Instructions to follow: Beneath this instruction is a listing; print exactly the lines in it starting at the line that contains "date : 2014-04-15 10:04:47 [34, 34]" and going through the line that contains "旁边，按一下按键就能点亮屏幕。在屏幕点亮的状态下按下按键可以查看当前".
● ● ● ● ●
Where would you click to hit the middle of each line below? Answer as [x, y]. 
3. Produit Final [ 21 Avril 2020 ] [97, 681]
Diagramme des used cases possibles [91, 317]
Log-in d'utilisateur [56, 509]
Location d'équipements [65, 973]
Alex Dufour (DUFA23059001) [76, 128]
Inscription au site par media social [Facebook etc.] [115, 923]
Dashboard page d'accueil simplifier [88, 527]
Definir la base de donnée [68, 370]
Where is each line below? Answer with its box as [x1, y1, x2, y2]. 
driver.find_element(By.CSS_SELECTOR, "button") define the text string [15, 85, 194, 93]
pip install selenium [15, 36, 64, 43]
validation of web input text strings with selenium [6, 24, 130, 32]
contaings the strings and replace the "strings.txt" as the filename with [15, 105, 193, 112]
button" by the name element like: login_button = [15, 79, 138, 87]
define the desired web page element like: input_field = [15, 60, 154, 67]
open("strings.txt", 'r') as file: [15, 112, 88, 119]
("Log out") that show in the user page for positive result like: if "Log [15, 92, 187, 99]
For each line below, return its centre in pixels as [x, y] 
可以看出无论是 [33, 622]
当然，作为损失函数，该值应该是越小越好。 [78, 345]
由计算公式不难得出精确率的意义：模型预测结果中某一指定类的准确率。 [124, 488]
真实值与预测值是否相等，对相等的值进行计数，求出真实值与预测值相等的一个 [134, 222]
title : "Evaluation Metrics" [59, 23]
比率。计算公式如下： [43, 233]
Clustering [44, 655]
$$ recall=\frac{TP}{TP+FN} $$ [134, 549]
● ● ● ● ●
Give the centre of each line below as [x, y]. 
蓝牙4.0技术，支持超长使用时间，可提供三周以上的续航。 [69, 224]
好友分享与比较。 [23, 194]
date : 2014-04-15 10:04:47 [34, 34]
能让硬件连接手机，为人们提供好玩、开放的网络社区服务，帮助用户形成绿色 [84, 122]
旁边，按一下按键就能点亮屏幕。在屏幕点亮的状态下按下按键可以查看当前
● ● ● ● ●
Response area:
date : 2014-04-15 10:04:47 [34, 34]
能让硬件连接手机，为人们提供好玩、开放的网络社区服务，帮助用户形成绿色 [84, 122]
旁边，按一下按键就能点亮屏幕。在屏幕点亮的状态下按下按键可以查看当前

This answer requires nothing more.